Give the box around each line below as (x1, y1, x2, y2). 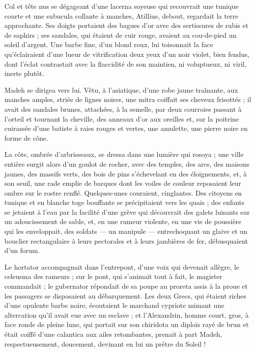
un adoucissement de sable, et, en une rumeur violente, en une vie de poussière (4, 216, 242, 226)
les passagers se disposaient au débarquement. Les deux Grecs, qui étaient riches (4, 290, 246, 301)
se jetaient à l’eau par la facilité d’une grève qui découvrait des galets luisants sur (4, 206, 250, 217)
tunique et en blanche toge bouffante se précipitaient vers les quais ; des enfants (4, 197, 245, 207)
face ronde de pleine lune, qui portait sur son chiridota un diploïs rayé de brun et (4, 319, 249, 329)
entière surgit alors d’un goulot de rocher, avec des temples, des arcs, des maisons (4, 158, 250, 169)
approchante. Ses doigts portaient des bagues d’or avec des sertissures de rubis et (4, 20, 249, 30)
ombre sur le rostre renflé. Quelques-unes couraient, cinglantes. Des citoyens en (4, 187, 242, 198)
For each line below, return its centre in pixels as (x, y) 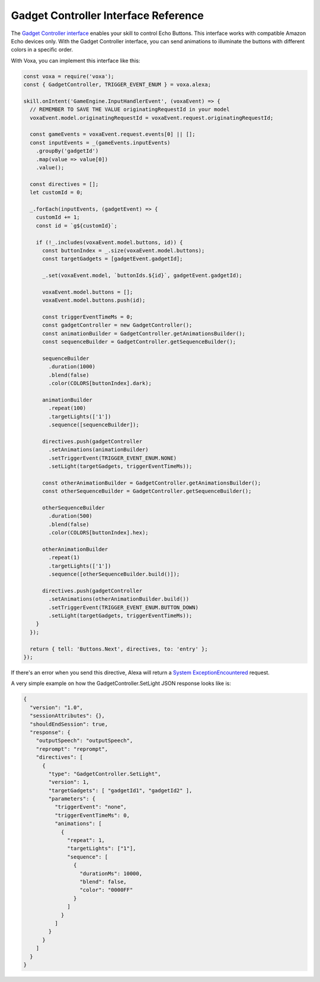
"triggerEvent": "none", (90, 807)
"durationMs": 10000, (111, 873)
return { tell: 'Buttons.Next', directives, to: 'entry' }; (119, 649)
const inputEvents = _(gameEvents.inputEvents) (100, 143)
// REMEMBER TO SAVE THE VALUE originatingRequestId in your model (130, 109)
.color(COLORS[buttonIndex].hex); (98, 533)
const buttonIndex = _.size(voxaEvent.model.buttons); (124, 250)
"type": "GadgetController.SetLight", (105, 774)
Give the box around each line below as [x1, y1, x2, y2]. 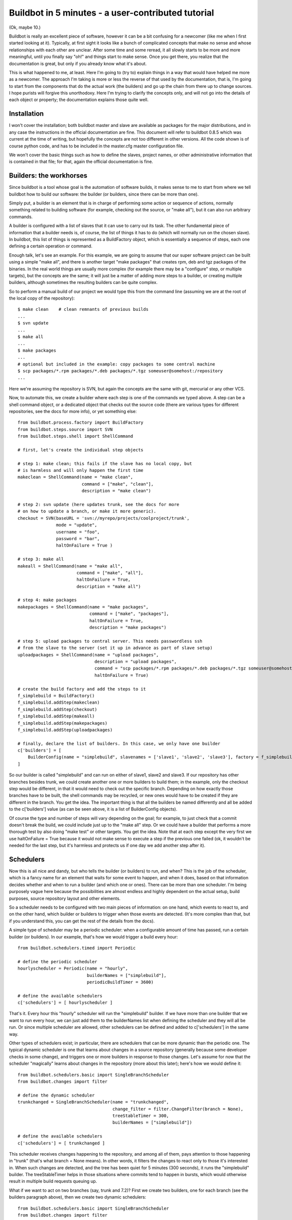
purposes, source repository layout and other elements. [9, 895, 121, 901]
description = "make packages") [89, 625, 166, 630]
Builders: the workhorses [9, 171, 88, 180]
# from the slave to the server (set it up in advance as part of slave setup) [18, 645, 213, 651]
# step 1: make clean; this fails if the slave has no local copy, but [18, 461, 192, 466]
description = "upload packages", [94, 659, 177, 664]
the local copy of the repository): [9, 295, 75, 301]
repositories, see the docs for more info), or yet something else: [9, 408, 137, 414]
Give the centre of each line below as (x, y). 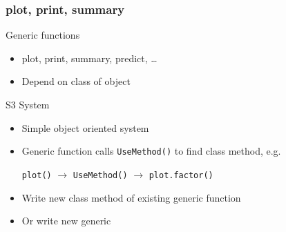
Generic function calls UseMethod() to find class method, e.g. (151, 151)
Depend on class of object (76, 81)
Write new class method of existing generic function (131, 197)
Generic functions (43, 35)
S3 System (28, 104)
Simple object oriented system (85, 127)
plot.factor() (181, 175)
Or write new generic (66, 221)
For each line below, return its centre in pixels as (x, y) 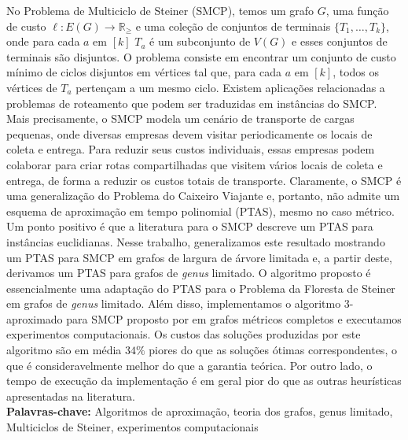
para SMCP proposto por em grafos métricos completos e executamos (234, 318)
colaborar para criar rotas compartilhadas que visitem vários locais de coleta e (195, 164)
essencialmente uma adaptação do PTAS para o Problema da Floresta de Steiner (201, 288)
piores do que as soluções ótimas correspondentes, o (273, 350)
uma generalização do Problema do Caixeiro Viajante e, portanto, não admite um (203, 196)
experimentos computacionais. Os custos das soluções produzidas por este (184, 334)
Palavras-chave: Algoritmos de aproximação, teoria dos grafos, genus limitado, (200, 411)
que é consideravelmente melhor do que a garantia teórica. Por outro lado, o (189, 365)
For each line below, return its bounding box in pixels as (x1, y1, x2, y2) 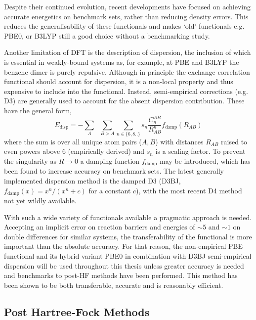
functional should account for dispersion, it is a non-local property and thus (4, 76, 233, 87)
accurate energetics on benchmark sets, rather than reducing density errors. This (4, 11, 249, 21)
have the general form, (4, 105, 72, 115)
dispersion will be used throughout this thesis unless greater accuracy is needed (4, 260, 244, 271)
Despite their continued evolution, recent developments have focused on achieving (4, 1, 251, 11)
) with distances (155, 136, 204, 146)
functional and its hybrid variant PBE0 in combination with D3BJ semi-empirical (4, 251, 252, 261)
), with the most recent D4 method (136, 185, 242, 195)
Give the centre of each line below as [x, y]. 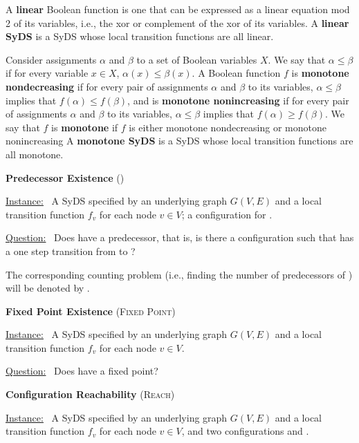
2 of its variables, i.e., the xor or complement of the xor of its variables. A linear [177, 22]
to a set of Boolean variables [197, 59]
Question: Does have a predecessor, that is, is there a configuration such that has [180, 237]
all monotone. [35, 154]
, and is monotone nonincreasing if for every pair [238, 100]
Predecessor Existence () [65, 177]
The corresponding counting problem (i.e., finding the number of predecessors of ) [179, 274]
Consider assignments [51, 59]
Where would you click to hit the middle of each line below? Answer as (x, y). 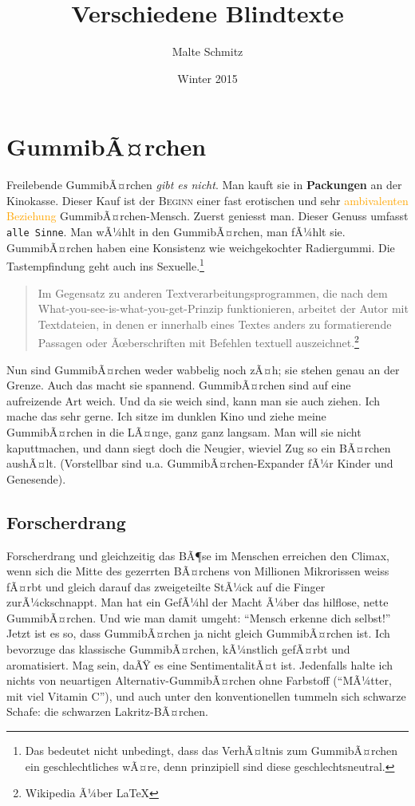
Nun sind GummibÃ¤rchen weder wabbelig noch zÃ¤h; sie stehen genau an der (203, 369)
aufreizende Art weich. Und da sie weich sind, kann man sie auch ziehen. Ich (194, 400)
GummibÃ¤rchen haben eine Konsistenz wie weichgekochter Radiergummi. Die (201, 247)
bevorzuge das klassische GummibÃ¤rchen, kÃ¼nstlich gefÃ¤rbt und (178, 649)
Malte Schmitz (207, 51)
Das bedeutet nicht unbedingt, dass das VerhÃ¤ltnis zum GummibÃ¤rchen (211, 751)
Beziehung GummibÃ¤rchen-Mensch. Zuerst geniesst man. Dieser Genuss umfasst (207, 216)
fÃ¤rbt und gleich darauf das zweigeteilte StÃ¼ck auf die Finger (166, 586)
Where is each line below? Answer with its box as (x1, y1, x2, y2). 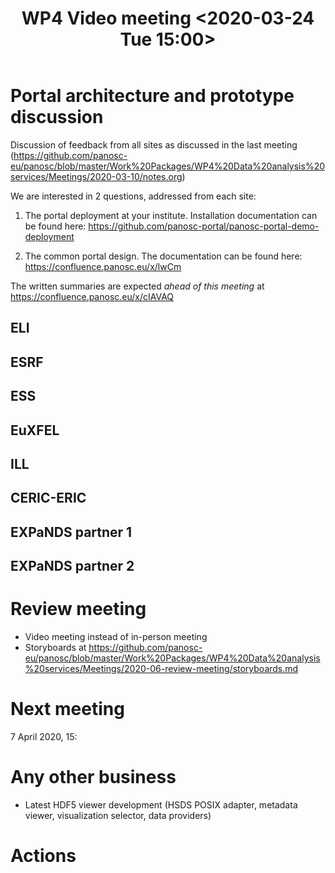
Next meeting (10, 698, 125, 721)
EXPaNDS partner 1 (10, 523, 133, 541)
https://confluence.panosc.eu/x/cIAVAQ (10, 290, 175, 302)
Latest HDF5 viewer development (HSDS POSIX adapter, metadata (24, 798, 298, 811)
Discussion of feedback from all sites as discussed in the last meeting (10, 138, 298, 151)
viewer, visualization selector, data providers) (24, 809, 212, 821)
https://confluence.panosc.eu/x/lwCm (24, 260, 182, 272)
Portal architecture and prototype (10, 85, 295, 107)
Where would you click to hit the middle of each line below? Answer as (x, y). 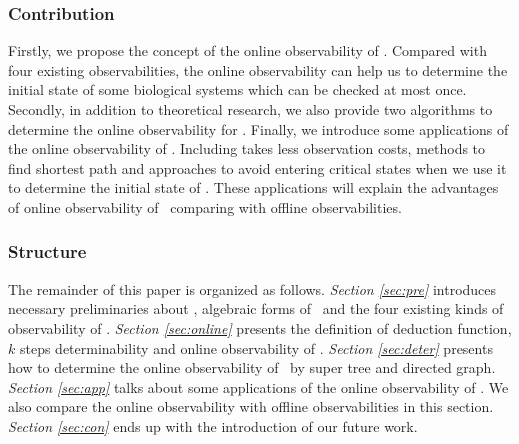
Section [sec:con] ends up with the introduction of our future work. (213, 425)
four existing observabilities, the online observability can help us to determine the (258, 69)
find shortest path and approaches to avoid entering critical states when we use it (257, 167)
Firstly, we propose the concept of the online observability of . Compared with (247, 50)
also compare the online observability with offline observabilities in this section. (251, 406)
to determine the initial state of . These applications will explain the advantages (253, 187)
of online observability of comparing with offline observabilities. (205, 206)
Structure (47, 251)
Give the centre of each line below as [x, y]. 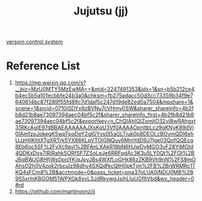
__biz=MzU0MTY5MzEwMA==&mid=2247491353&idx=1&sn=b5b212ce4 [105, 89]
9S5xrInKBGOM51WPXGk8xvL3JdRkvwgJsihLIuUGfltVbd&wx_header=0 [104, 179]
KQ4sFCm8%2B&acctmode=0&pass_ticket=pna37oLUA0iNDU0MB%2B [104, 172]
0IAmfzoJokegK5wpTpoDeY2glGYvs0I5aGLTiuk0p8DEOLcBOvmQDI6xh [104, 134]
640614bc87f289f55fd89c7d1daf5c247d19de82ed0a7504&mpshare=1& [104, 102]
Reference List [43, 66]
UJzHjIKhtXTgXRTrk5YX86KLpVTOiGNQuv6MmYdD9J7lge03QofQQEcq [104, 140]
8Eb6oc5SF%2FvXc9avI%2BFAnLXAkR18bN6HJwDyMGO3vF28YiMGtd [104, 147]
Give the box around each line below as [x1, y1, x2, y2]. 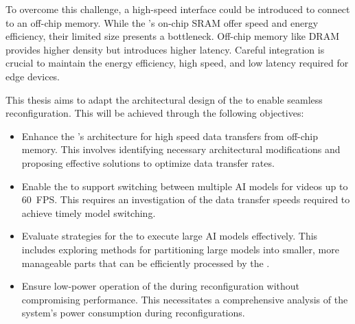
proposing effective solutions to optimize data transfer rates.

§ **Work item**:
In the copy, include no pictures; everything else in the material should be written out exactly.

§ **Problem solution**:
Give the box around each line below as (x1, y1, x2, y2). 
un adoucissement de sable, et, en une rumeur violente, en une vie de poussière (4, 216, 242, 226)
les passagers se disposaient au débarquement. Les deux Grecs, qui étaient riches (4, 290, 246, 301)
se jetaient à l’eau par la facilité d’une grève qui découvrait des galets luisants sur (4, 206, 250, 217)
tunique et en blanche toge bouffante se précipitaient vers les quais ; des enfants (4, 197, 245, 207)
face ronde de pleine lune, qui portait sur son chiridota un diploïs rayé de brun et (4, 319, 249, 329)
entière surgit alors d’un goulot de rocher, avec des temples, des arcs, des maisons (4, 158, 250, 169)
approchante. Ses doigts portaient des bagues d’or avec des sertissures de rubis et (4, 20, 249, 30)
ombre sur le rostre renflé. Quelques-unes couraient, cinglantes. Des citoyens en (4, 187, 242, 198)
For each line below, return its centre in pixels as (x, y) 
"triggerEvent": "none", (90, 807)
"durationMs": 10000, (111, 873)
return { tell: 'Buttons.Next', directives, to: 'entry' }; (119, 649)
const inputEvents = _(gameEvents.inputEvents) (100, 143)
// REMEMBER TO SAVE THE VALUE originatingRequestId in your model (130, 109)
.color(COLORS[buttonIndex].hex); (98, 533)
const buttonIndex = _.size(voxaEvent.model.buttons); (124, 250)
"type": "GadgetController.SetLight", (105, 774)
Give the box around each line below as [x1, y1, x2, y2]. 
purposes, source repository layout and other elements. [9, 895, 121, 901]
description = "make packages") [89, 625, 166, 630]
Builders: the workhorses [9, 171, 88, 180]
# from the slave to the server (set it up in advance as part of slave setup) [18, 645, 213, 651]
# step 1: make clean; this fails if the slave has no local copy, but [18, 461, 192, 466]
description = "upload packages", [94, 659, 177, 664]
the local copy of the repository): [9, 295, 75, 301]
repositories, see the docs for more info), or yet something else: [9, 408, 137, 414]
Give the centre of each line below as (x, y). 
Generic function calls UseMethod() to find class method, e.g. (151, 151)
Depend on class of object (76, 81)
Write new class method of existing generic function (131, 197)
Generic functions (43, 35)
S3 System (28, 104)
Simple object oriented system (85, 127)
plot.factor() (181, 175)
Or write new generic (66, 221)
For each line below, return its centre in pixels as (x, y) 
para SMCP proposto por em grafos métricos completos e executamos (234, 318)
colaborar para criar rotas compartilhadas que visitem vários locais de coleta e (195, 164)
essencialmente uma adaptação do PTAS para o Problema da Floresta de Steiner (201, 288)
piores do que as soluções ótimas correspondentes, o (273, 350)
uma generalização do Problema do Caixeiro Viajante e, portanto, não admite um (203, 196)
experimentos computacionais. Os custos das soluções produzidas por este (184, 334)
Palavras-chave: Algoritmos de aproximação, teoria dos grafos, genus limitado, (200, 411)
que é consideravelmente melhor do que a garantia teórica. Por outro lado, o (189, 365)
For each line below, return its bounding box in pixels as (x1, y1, x2, y2) 
functional should account for dispersion, it is a non-local property and thus (4, 76, 233, 87)
accurate energetics on benchmark sets, rather than reducing density errors. This (4, 11, 249, 21)
have the general form, (4, 105, 72, 115)
dispersion will be used throughout this thesis unless greater accuracy is needed (4, 260, 244, 271)
Despite their continued evolution, recent developments have focused on achieving (4, 1, 251, 11)
) with distances (155, 136, 204, 146)
functional and its hybrid variant PBE0 in combination with D3BJ semi-empirical (4, 251, 252, 261)
), with the most recent D4 method (136, 185, 242, 195)
Give the centre of each line below as [x, y]. 
2 of its variables, i.e., the xor or complement of the xor of its variables. A linear [177, 22]
to a set of Boolean variables [197, 59]
Question: Does have a predecessor, that is, is there a configuration such that has [180, 237]
all monotone. [35, 154]
, and is monotone nonincreasing if for every pair [238, 100]
Predecessor Existence () [65, 177]
The corresponding counting problem (i.e., finding the number of predecessors of ) [179, 274]
Consider assignments [51, 59]
Where would you click to hit the middle of each line below? Answer as (x, y). 
Nun sind GummibÃ¤rchen weder wabbelig noch zÃ¤h; sie stehen genau an der (203, 369)
aufreizende Art weich. Und da sie weich sind, kann man sie auch ziehen. Ich (194, 400)
GummibÃ¤rchen haben eine Konsistenz wie weichgekochter Radiergummi. Die (201, 247)
bevorzuge das klassische GummibÃ¤rchen, kÃ¼nstlich gefÃ¤rbt und (178, 649)
Malte Schmitz (207, 51)
Das bedeutet nicht unbedingt, dass das VerhÃ¤ltnis zum GummibÃ¤rchen (211, 751)
Beziehung GummibÃ¤rchen-Mensch. Zuerst geniesst man. Dieser Genuss umfasst (207, 216)
fÃ¤rbt und gleich darauf das zweigeteilte StÃ¼ck auf die Finger (166, 586)
Where is each line below? Answer with its box as (x1, y1, x2, y2). 
Next meeting (10, 698, 125, 721)
EXPaNDS partner 1 (10, 523, 133, 541)
https://confluence.panosc.eu/x/cIAVAQ (10, 290, 175, 302)
Latest HDF5 viewer development (HSDS POSIX adapter, metadata (24, 798, 298, 811)
Discussion of feedback from all sites as discussed in the last meeting (10, 138, 298, 151)
viewer, visualization selector, data providers) (24, 809, 212, 821)
https://confluence.panosc.eu/x/lwCm (24, 260, 182, 272)
Portal architecture and prototype (10, 85, 295, 107)
Where would you click to hit the middle of each line below? Answer as (x, y). 
Section [sec:con] ends up with the introduction of our future work. (213, 425)
four existing observabilities, the online observability can help us to determine the (258, 69)
find shortest path and approaches to avoid entering critical states when we use it (257, 167)
Firstly, we propose the concept of the online observability of . Compared with (247, 50)
also compare the online observability with offline observabilities in this section. (251, 406)
to determine the initial state of . These applications will explain the advantages (253, 187)
of online observability of comparing with offline observabilities. (205, 206)
Structure (47, 251)
Give the centre of each line below as [x, y]. 
__biz=MzU0MTY5MzEwMA==&mid=2247491353&idx=1&sn=b5b212ce4 [105, 89]
9S5xrInKBGOM51WPXGk8xvL3JdRkvwgJsihLIuUGfltVbd&wx_header=0 [104, 179]
KQ4sFCm8%2B&acctmode=0&pass_ticket=pna37oLUA0iNDU0MB%2B [104, 172]
0IAmfzoJokegK5wpTpoDeY2glGYvs0I5aGLTiuk0p8DEOLcBOvmQDI6xh [104, 134]
640614bc87f289f55fd89c7d1daf5c247d19de82ed0a7504&mpshare=1& [104, 102]
Reference List [43, 66]
UJzHjIKhtXTgXRTrk5YX86KLpVTOiGNQuv6MmYdD9J7lge03QofQQEcq [104, 140]
8Eb6oc5SF%2FvXc9avI%2BFAnLXAkR18bN6HJwDyMGO3vF28YiMGtd [104, 147]
Give the box around each line below as [x1, y1, x2, y2]. 
proposing effective solutions to optimize data transfer rates.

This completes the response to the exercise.